Наш путь проходит через крохотный посёлок Сынянырд. Он стоит на правом берегу реки Уса. Рядом с посёлком реку пересекает железнодорожный мост. Железная дорога Печора-Усинск. Длина этого моста примерно километр.
Беру на себя управление, и говорю штурману: « Сейчас я снижусь до пятидесяти метров, а перед мостом резко наберу 400 метров и спикирую на мост. Выведи меня точно на мост, мы пройдём над ним на максимальной скорости!».
Штурман, Андрюха Асташин, бывший афганец, аж подпрыгнул на своём месте. Он любит, когда адреналин вбрасывается в кровь, и такие предложения ему, что пирожное для сладкоежки.
Вышли к мосту, тютелька в тютельку. Штурман завопил: « На боевом!», и мы понеслись вниз. Курс выдерживаю, как по ниточке, мост вырастает в глазах, секунды, и он промелькнул под нами. Всего одиннадцать секунд. Это одновременно и очень малое время, и целая вечность.
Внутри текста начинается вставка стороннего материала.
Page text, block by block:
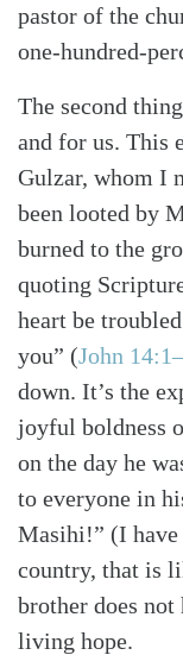
pastor of the
one-hundred-
The second
and for us. This
Gulzar, whom I
been looted by
burned to the
quoting
heart be
you” (John
down. It’s the
joyful boldness
on the day he
to everyone in
Masihi!” (I have
country, that is
brother does
living hope.
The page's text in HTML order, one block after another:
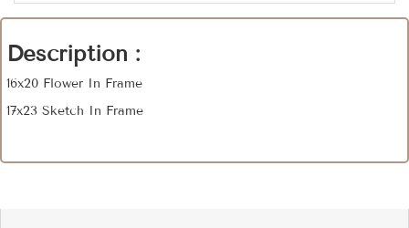
Description :
16x20 Flower In Frame
17x23 Sketch In Frame
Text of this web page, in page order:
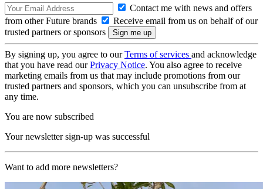
Contact me with news and offers
from other Future brands
Receive email from us on behalf of our
trusted partners or sponsors
By signing up, you agree to ourTerms of services and acknowledge
that you have read ourPrivacy Notice. You also agree to receive
marketing emails from us that may include promotions from our
trusted partners and sponsors, which you can unsubscribe from at
any time.
You are now subscribed
Your newsletter sign-up was successful
Want to add more newsletters?
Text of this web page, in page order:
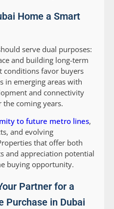
Home a Smart
serve dual purposes:
and building long-term
conditions favor buyers
in emerging areas with
and connectivity
coming years.
to future metro lines,
and evolving
that offer both
and appreciation potential
buying opportunity.
Partner for a
Purchase in Dubai
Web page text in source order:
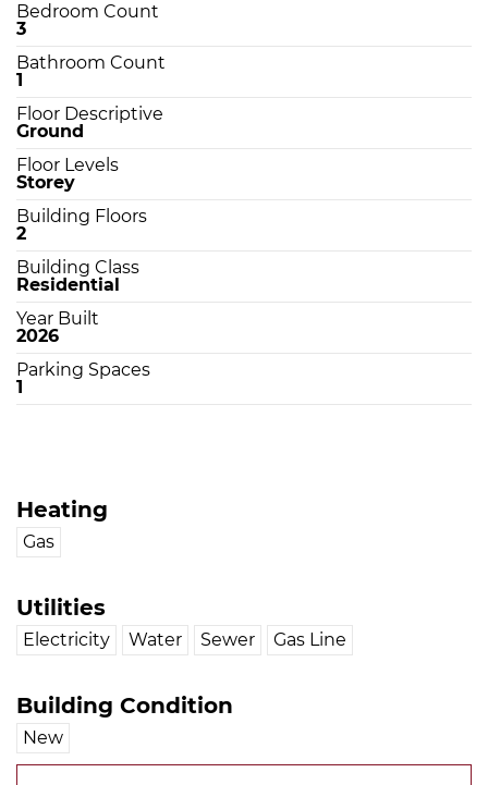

На вопросы экипажа, зачем всё это проделывалось, я ответил: « А вы представьте себе, когда машина идёт строго по ниточке, не меняя курса, а по тебе, с обоих берегов, стреляет всё, что только может стрелять! Какие же нервы и сила воли были у наших дедов, чтобы уничтожить этот чёртов мост (переправу), выйти победителем или сгореть над этим мостом! Я не застал войны, но хоть как-то хочется понять, что пережили они в той страшной мясорубке под названием Великая Отечественная война, какую цену они платили за победу!».
В кабине тишина, только гул двигателей и рокот лопастей над головой. После долгой паузы экипаж пришёл к выводу, что командир у них, в общем- то нормальный, но есть некоторые бзики.
Да нормальный я, нормальный. И класс у меня соответствующий, и допуска, и знак «Отличник Аэрофлота», и нагрудный знак «За безаварийный налёт» с соответствующей планкой, и куча почётных грамот, хоть стену ими оклеивай, и благодарности, и выговора, и выпить иногда люблю. Нормальный! Но, сидит, видимо, во мне какой-то чёртик, а, может, в поседевшем лётчике просыпается иногда тот пацан, которому всё любопытно, всё интересно, и впереди у него ещё дальняя-дальняя дорога, которой он ещё не знает, но которую ему предстоит пройти.
И судя по чёртикам, которые, по словам друзей, ещё мелькают в моих глазах, пацан этот ещё не умер. Надеюсь, он ещё поживёт какое-то время. Хотелось бы подольше.
И хватит о мостах, которые у каждого свои.